# newly initiated brother



## rustysoap (Feb 4, 2015)

Hello Brothers,

I just got initiated into freemasonry last night. Kempenfeldt Lodge 673 out of Barrie ontario. Looking forward to learn anything the craft can teach me.


----------



## dfreybur (Feb 4, 2015)

Welcome to the family once adopted brother.


----------



## pointwithinacircle2 (Feb 4, 2015)

welcome Brother


----------



## Bro. Stewart P.M. (Feb 5, 2015)

My sincere congratulations to you, Brother!


----------



## mrpierce17 (Feb 5, 2015)

Welcome and congratulations


----------



## KSigMason (Feb 8, 2015)

Welcome to the forum.


----------



## Glen Cook (Feb 8, 2015)

Welcome.


----------



## Gordon Hines (Feb 13, 2015)

Welcome Brother.
We're almost neighbors. I'm in Bracebridge, Muskoka Lodge 360.


----------



## rustysoap (Feb 15, 2015)

Appreciate the warm welcome from my brothers. Thank you. Bro. Gordon, only been put to bracebridge once. Last year on a nice Sunday bike ride. Nice scenery


----------



## dward5695 (Feb 17, 2015)

Hello All. My name is Dan Ward and I am just beginning my journey. I am excited to learn more, and to be of service. My BL is the Norwich-Oxford 175 in Upstate NY.


----------



## mrpierce17 (Feb 18, 2015)

dward5695 said:


> Hello All. My name is Dan Ward and I am just beginning my journey. I am excited to learn more, and to be of service.
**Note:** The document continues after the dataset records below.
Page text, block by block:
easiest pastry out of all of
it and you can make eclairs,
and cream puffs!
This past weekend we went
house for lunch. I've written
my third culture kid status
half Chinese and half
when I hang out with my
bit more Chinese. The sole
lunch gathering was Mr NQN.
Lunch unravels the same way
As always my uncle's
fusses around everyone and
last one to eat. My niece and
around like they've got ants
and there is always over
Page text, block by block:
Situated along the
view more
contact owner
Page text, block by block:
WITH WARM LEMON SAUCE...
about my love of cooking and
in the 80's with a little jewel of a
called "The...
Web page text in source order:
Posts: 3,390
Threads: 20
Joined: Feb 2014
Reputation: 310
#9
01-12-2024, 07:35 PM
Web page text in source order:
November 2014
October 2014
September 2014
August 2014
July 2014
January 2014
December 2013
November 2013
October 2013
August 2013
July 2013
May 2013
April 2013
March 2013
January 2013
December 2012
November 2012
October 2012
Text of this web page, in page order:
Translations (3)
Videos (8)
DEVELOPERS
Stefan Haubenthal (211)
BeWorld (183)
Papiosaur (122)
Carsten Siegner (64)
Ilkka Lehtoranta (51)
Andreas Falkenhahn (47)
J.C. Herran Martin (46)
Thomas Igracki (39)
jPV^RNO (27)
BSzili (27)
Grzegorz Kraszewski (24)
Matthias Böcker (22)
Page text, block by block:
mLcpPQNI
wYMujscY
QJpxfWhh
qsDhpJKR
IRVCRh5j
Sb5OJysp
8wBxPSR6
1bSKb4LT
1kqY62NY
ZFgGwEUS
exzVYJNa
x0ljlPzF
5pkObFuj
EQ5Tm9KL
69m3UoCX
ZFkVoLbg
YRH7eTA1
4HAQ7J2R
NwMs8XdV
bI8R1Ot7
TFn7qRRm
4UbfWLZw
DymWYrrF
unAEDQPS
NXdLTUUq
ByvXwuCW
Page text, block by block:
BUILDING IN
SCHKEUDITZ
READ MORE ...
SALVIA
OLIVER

My BL is the Norwich-Oxford 175 in Upstate NY.


Welcome to the site


----------



## Ghost (Feb 20, 2015)

Welcome


----------



## stevenson8877 (Mar 18, 2015)

Welcome to the craft.


----------



## rpbrown (Mar 19, 2015)

Welcome and congradulations


----------



## rustysoap (Apr 9, 2015)

I've officially been passed to the degree of Fellow Craft as of April 7, 2015. I have my 3rd degree on May 9th during my lodge's "Degree Day". A full day of degrees before the lodge goes dark for summer (Not an all 3 degrees in 1 day type of deal.)


----------



## dfreybur (Apr 10, 2015)

Welcome again to the family twice adopted brother.  Only a month until your third - Work hard on your proficiency.


----------